En banlieue parisienne, un quartier de Sarcelles est appelé "La Petite Jérusalem" car de nombreux juifs s'y sont installés. Laura (Fanny Valette) a 18 ans. Elle est tiraillée entre son éducation religieuse et ses études de philosophie, qui la passionnent et lui offrent une autre vision du monde. Alors que sa soeur Mathilde (Elsa Zylberstein) tente de redonner vie à son couple, Laura succombe à ses premières émotions amoureuses...
Premier long métrage de la réalisatrice Karin Albou,
La Petite Jérusalem a le mérite de s'attarder sur la communauté juive de banlieue, loin de celle stéréotypée du Sentier, à Paris, véhiculée habituellement par le septième art. Ce film pose la question brûlante de la place de la religion dans notre société, à mi chemin entre tradition et modernité. Karin Albou nous fait suivre le chemin de deux soeurs aux parcours distincts, où l'une privilégie la Loi hébraïque et l'autre la liberté.
« Je me souviens de mes propres sentiments à cet âge là, raconte la réalisatrice, de ce désir de tout rationaliser pour avoir l'illusion de dominer mes instincts. J'ai essayé de laisser le sens le plus ouvert possible pour donner un espace au spectateur, qu'il crée ses propres interprétations et que l'écran devienne un miroir. Ce n'est pas un film didactique ou idéologique. Je ne donne pas de définition précise de la liberté : chacune des deux femmes part de certitude et entre dans le questionnement. »
La Petite Jérusalem diffère des films de banlieue classiques. Karin Albou démonte le mythe du Beur des cités, en s'attachant cette fois à suivre une famille de Juifs Séfarades qui se sont installés à Sarcelles, là où l'on a regroupé des immigrés quelle que soit leur religion.
Loin du parti pris d'Henri Verneuil dans
Mélodie en sous-sol, où Gabin est horrifié de voir sa campagne contaminée par la Sarcellite et transformée en un nouveau New York, elle filme Sarcelles telle qu'elle est, avec ses diversités ethniques bien sûr, mais sans misérabilisme.
Dès le générique, la ville apparaît, vue du ciel, comme dans un documentaire à dimension sociologique. Puis, les plans se resserrent sur cette famille mono-parentale, où la mère est un peu absente, perdue entre son exil et son veuvage.
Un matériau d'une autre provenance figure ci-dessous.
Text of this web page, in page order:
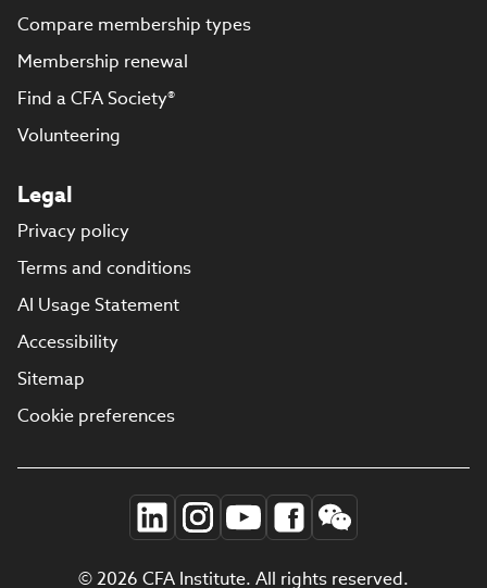
Compare membership types
Membership renewal
Find a CFA Society®
Volunteering
Legal
Privacy policy
Terms and conditions
AI Usage Statement
Accessibility
Sitemap
Cookie preferences
© 2026 CFA Institute. All rights reserved.
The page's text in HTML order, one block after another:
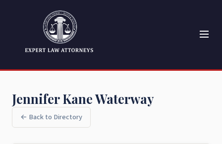
Jennifer Kane Waterway
← Back to Directory
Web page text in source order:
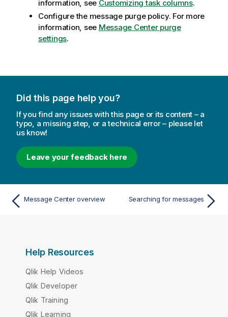
information, see Customizing task columns.
Configure the message purge policy. For more
information, see Message Center purge
settings.
Did this page help you?
If you find any issues with this page or its content – a
typo, a missing step, or a technical error – please let
us know!
Leave your feedback here
Message Center overview Searching for messages
Help Resources
Qlik Help Videos
Qlik Developer
Qlik Training
Qlik Learning
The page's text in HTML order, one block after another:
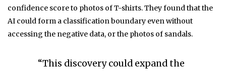
confidence score to photos of T-shirts. They found that the
AI could form a classification boundary even without
accessing the negative data, or the photos of sandals.
“This discovery could expand the
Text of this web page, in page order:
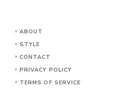
ABOUT
STYLE
CONTACT
PRIVACY POLICY
TERMS OF SERVICE
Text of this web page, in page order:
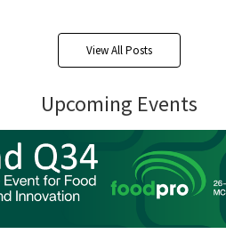
View All Posts
Upcoming Events
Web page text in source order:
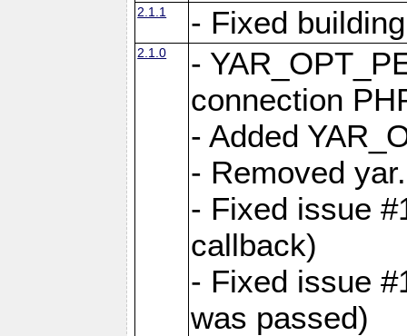
2.1.1 - Fixed
2.1.0
-
connection
- Added
- Removed
- Fixed issue
callback)
- Fixed issue
was passed)
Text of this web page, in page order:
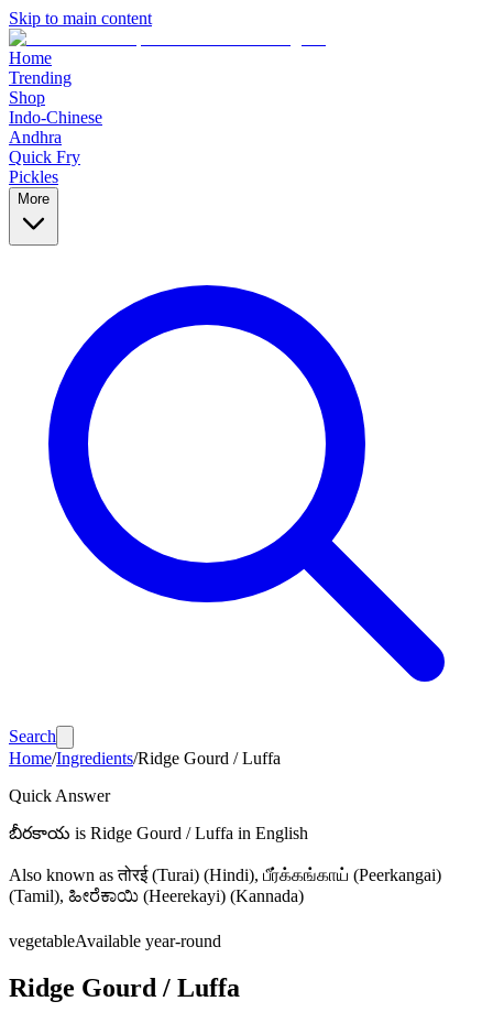
Skip to main content
Home
Trending
Shop
Indo-Chinese
Andhra
Quick Fry
Pickles
More
Search
Home/Ingredients/Ridge Gourd / Luffa
Quick Answer
బీరకాయ is Ridge Gourd / Luffa in English
Also known asतोरई (Turai) (Hindi), பீர்க்கங்காய் (Peerkangai)
(Tamil), ಹೀರೆಕಾಯಿ (Heerekayi) (Kannada)
vegetableAvailable year-round
Ridge Gourd / Luffa
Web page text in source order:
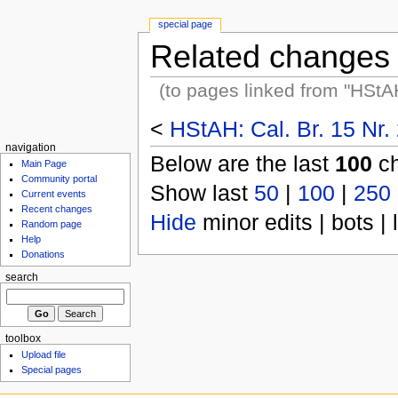
Related changes
(to pages linked from
< HStAH: Cal. Br. 15
Below are the last 100
Show last 50 | 100 | 250
Hide minor edits | bots |
special page
navigation
Main Page
Community portal
Current events
Recent changes
Random page
Help
Donations
search
toolbox
Upload file
Special pages
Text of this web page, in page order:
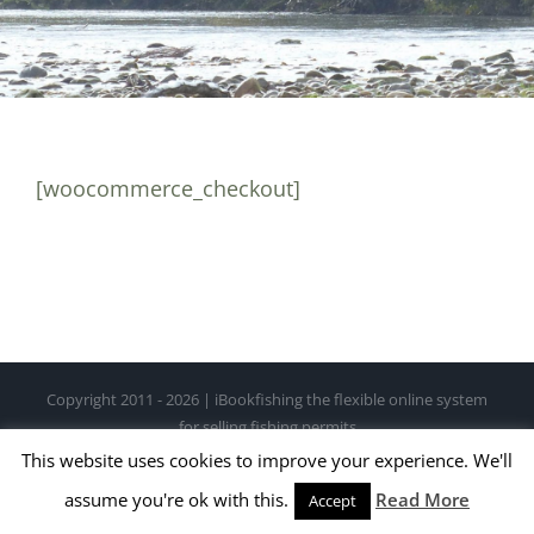
[woocommerce_checkout]
Copyright 2011 - 2026 | iBookfishing the flexible online system
for selling fishing permits
Facebook InstagramPinterest
This website uses cookies to improve your experience. We'll
assume you're ok with this.
Accept Read More
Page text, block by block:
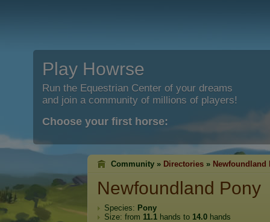
Play Howrse
Run the Equestrian Center of your dreams
and join a community of millions of players!
Choose your first horse:
Community » Directories » Newfoundland
Newfoundland Pony
Species: Pony
Size: from 11.1 hands to 14.0 hands
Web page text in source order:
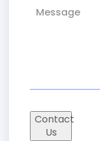
Contact
Us
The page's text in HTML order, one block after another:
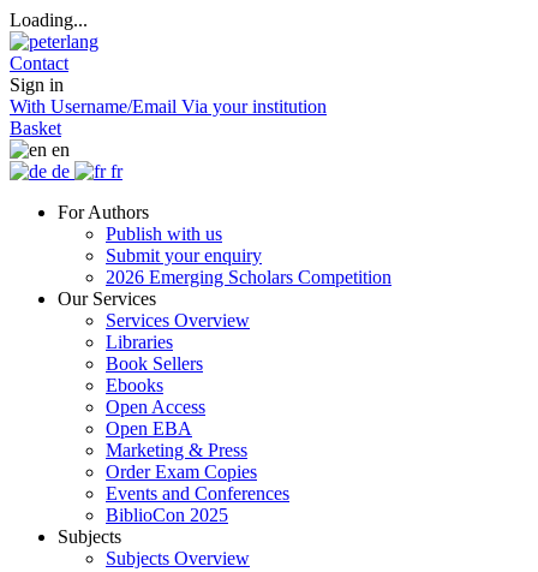
Loading...
Contact
Sign in
With Username/Email Via your institution
Basket
en
de
fr
For Authors
Publish with us
Submit your enquiry
2026 Emerging Scholars Competition
Our Services
Services Overview
Libraries
Book Sellers
Ebooks
Open Access
Open EBA
Marketing & Press
Order Exam Copies
Events and Conferences
BiblioCon 2025
Subjects
Subjects Overview
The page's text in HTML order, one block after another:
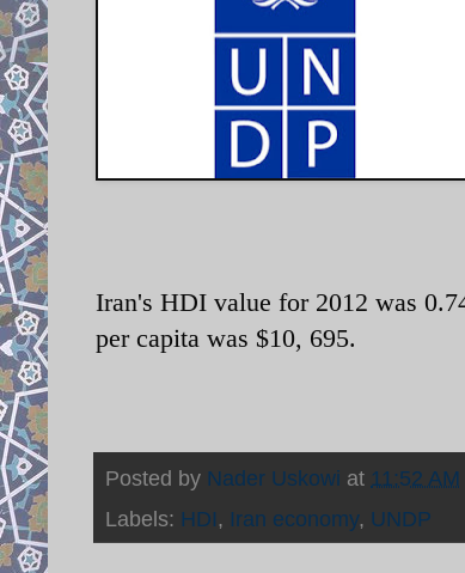
Iran's HDI value for 2012 was
per capita was $10, 695.
Posted by Nader Uskowi at 11:52 AM
Labels: HDI, Iran economy, UNDP
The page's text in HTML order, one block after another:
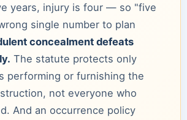
years, injury is four — so "five
single number to plan
concealment defeats
The statute protects only
performing or furnishing the
not everyone who
And an occurrence policy
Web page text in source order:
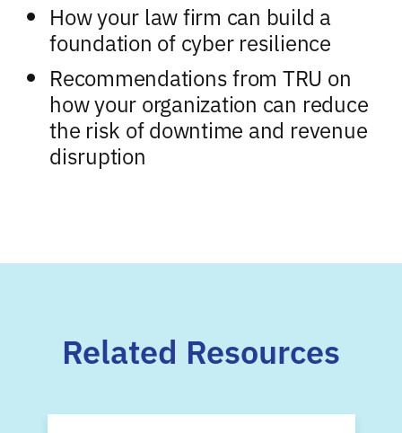
How your law firm can build a
foundation of cyber resilience
Recommendations from TRU on
how your organization can reduce
the risk of downtime and revenue
disruption
Related Resources
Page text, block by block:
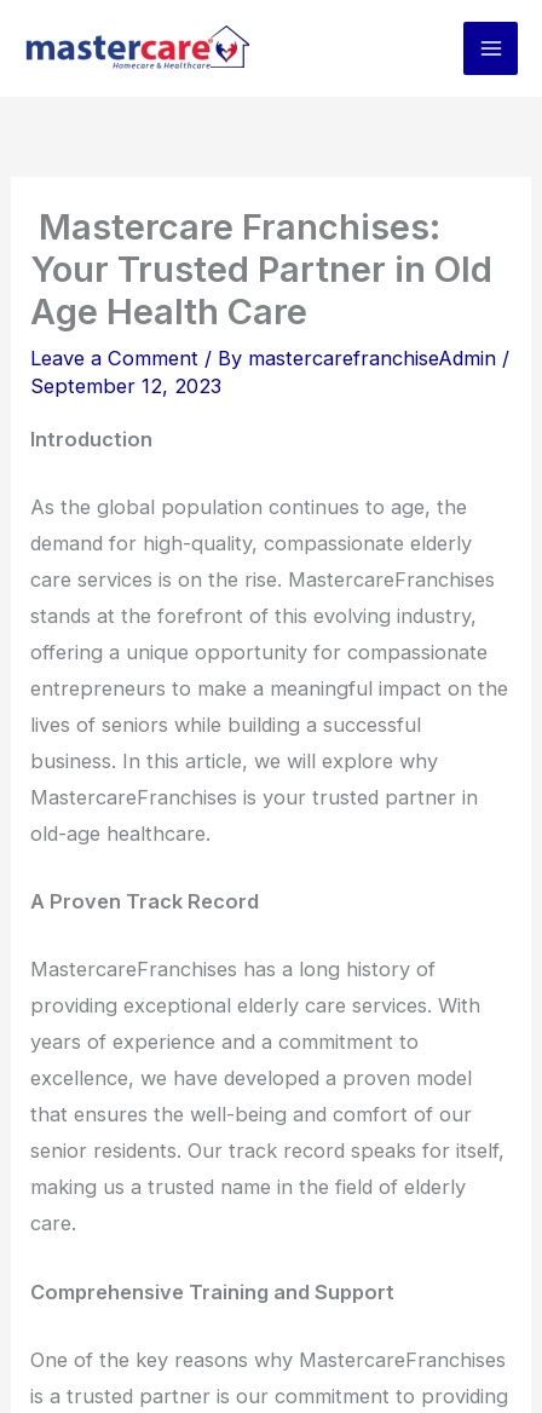
Mastercare Franchises:
Your Trusted Partner in Old
Age Health Care
Leave a Comment / By mastercarefranchiseAdmin /
September 12, 2023
Introduction
As the global population continues to age, the
demand for high-quality, compassionate elderly
care services is on the rise. MastercareFranchises
stands at the forefront of this evolving industry,
offering a unique opportunity for compassionate
entrepreneurs to make a meaningful impact on the
lives of seniors while building a successful
business. In this article, we will explore why
MastercareFranchises is your trusted partner in
old-age healthcare.
A Proven Track Record
MastercareFranchises has a long history of
providing exceptional elderly care services. With
years of experience and a commitment to
excellence, we have developed a proven model
that ensures the well-being and comfort of our
senior residents. Our track record speaks for itself,
making us a trusted name in the field of elderly
care.
Comprehensive Training and Support
One of the key reasons why MastercareFranchises
is a trusted partner is our commitment to providing
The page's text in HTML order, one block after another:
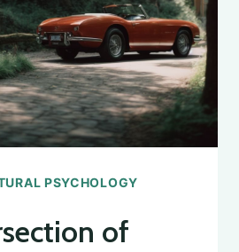
PSYCHOLOGY
of
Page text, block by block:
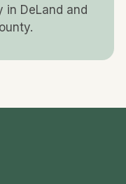
in DeLand and
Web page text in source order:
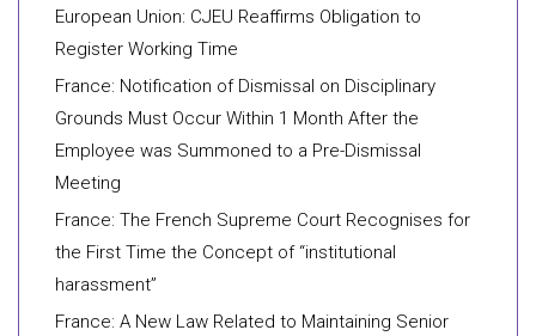
European Union: CJEU Reaffirms Obligation to
Register Working Time
France: Notification of Dismissal on Disciplinary
Grounds Must Occur Within 1 Month After the
Employee was Summoned to a Pre-Dismissal
Meeting
France: The French Supreme Court Recognises for
the First Time the Concept of “institutional
harassment”
France: A New Law Related to Maintaining Senior
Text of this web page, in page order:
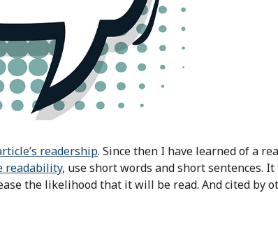
readership. Since then I have learned of a
readability, use short words and short sentences.
the likelihood that it will be read. And cited by
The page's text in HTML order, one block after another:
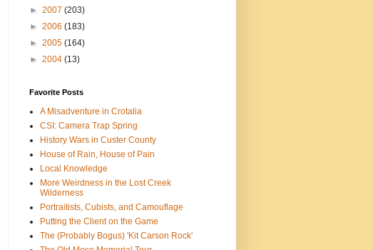
► 2007 (203)
► 2006 (183)
► 2005 (164)
► 2004 (13)
Favorite Posts
A Misadventure in Crotalia
CSI: Camera Trap Spring
History Wars in Custer County
House of Rain, House of Pain
Local Knowledge
More Weirdness in the Lost Creek
Wilderness
Portraitists, Cubists, and Camouflage
Putting the Client on the Game
The (Probably Bogus) 'Kit Carson Rock'
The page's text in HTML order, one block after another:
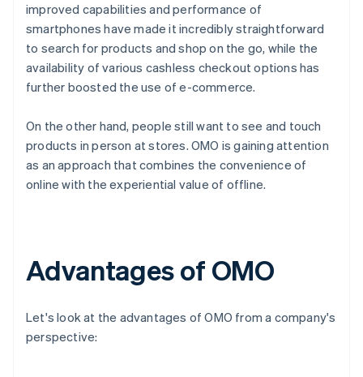
improved capabilities and performance of
smartphones have made it incredibly straightforward
to search for products and shop on the go, while the
availability of various cashless checkout options has
further boosted the use of e-commerce.
On the other hand, people still want to see and touch
products in person at stores. OMO is gaining attention
as an approach that combines the convenience of
online with the experiential value of offline.
Advantages of OMO
Let's look at the advantages of OMO from a company's
perspective:
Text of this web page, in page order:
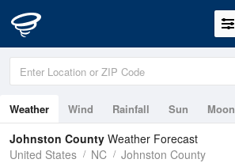
Weather Wind Rainfall Sun Moon
Johnston County Weather Forecast
United States
NC Johnston County
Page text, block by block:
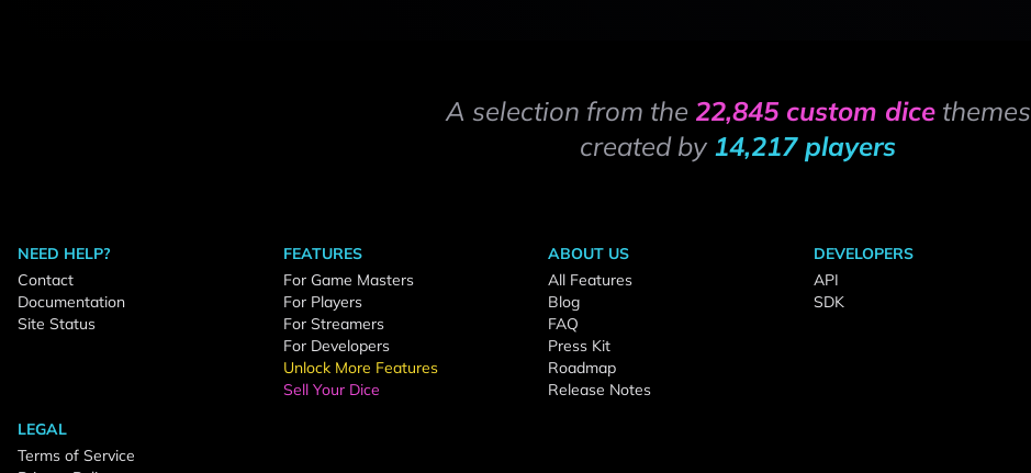
A selection from the 22,845 custom dicethemes
created by 14,217 players
NEED HELP?
Contact
Documentation
Site Status
FEATURES
For Game Masters
For Players
For Streamers
For Developers
Unlock More Features
Sell Your Dice
ABOUT US
All Features
Blog
FAQ
Press Kit
Roadmap
Release Notes
DEVELOPERS
API
SDK
LEGAL
Terms of Service
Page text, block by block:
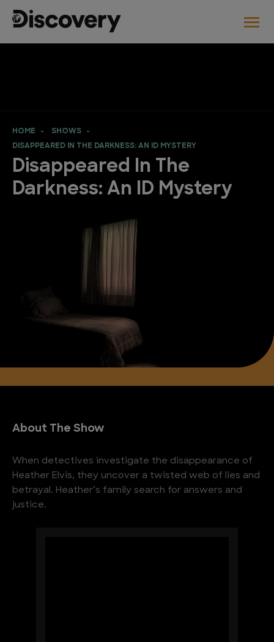
HOME
SHOWS
DISAPPEARED IN THE DARKNESS: AN ID MYSTERY
Disappeared In The
Darkness: An ID Mystery
About The Show
When detectives investigate the disappearance of
Heather Elvis, they uncover a twisted web of lies and
betrayal. Heather’s family search for answers and
justice.
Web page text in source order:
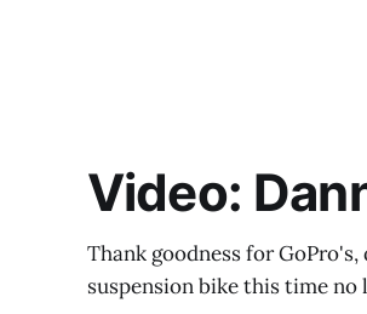
Video:
Thank goodness for
suspension bike this time no
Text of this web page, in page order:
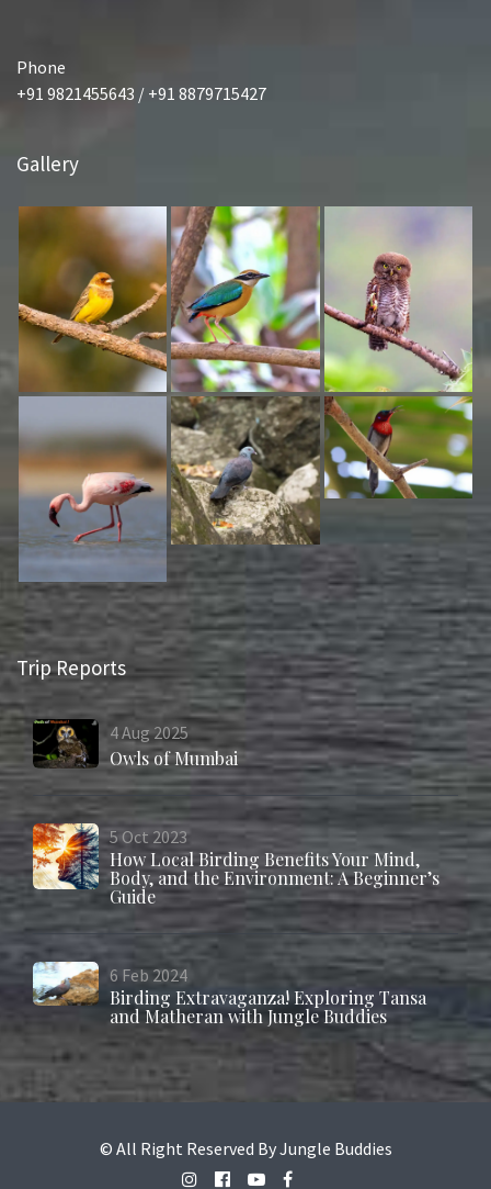
Phone
+91 9821455643 / +91 8879715427
Gallery
Trip Reports
4Aug2025
Owls of Mumbai
5 Oct 2023
How Local Birding Benefits Your Mind,
Body, and the Environment: A Beginner’s
Guide
6 Feb 2024
Birding Extravaganza! Exploring Tansa
and Matheran with Jungle Buddies
© All Right Reserved By Jungle Buddies
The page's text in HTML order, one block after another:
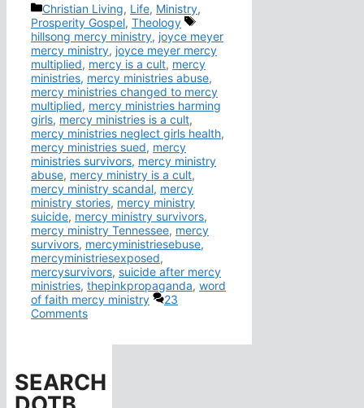
Categories
Christian Living, Life, Ministry,
Prosperity Gospel, Theology
Tags
hillsong mercy ministry, joyce meyer
mercy ministry, joyce meyer mercy
multiplied, mercy is a cult, mercy
ministries, mercy ministries abuse,
mercy ministries changed to mercy
multiplied, mercy ministries harming
girls, mercy ministries is a cult,
mercy ministries neglect girls health,
mercy ministries sued, mercy
ministries survivors, mercy ministry
abuse, mercy ministry is a cult,
mercy ministry scandal, mercy
ministry stories, mercy ministry
suicide, mercy ministry survivors,
mercy ministry Tennessee, mercy
survivors, mercyministriesebuse,
mercyministriesexposed,
mercysurvivors, suicide after mercy
ministries, thepinkpropaganda, word
of faith mercy ministry
23
Comments
SEARCH
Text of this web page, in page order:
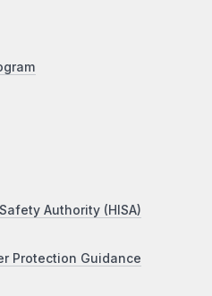
Authority (HISA)
Protection Guidance

Alors, c'est l'aînée - excellente Elsa Zylberstein - qui incarne la Loi au sein de la famille.
« J'ai voulu que la sobriété du décor, tout en angles et en lignes, traduise la psychologie des personnages, continue la cinéaste. Que la couleur du film, dans les intérieurs, tire vers le noir et blanc pour que les peaux apparaissent comme les seules tâches de couleur »
Tourné dans de multiples lieux de Sarcelles, comme l'école Marius Delpech, la salle municipale Pablo Neruda, le centre sportif Nelson Mandela, le Point d'accueil écoute-Jeunesse et Les Restos du cœur,
La Petite Jérusalem est un joli film particulièrement sensible.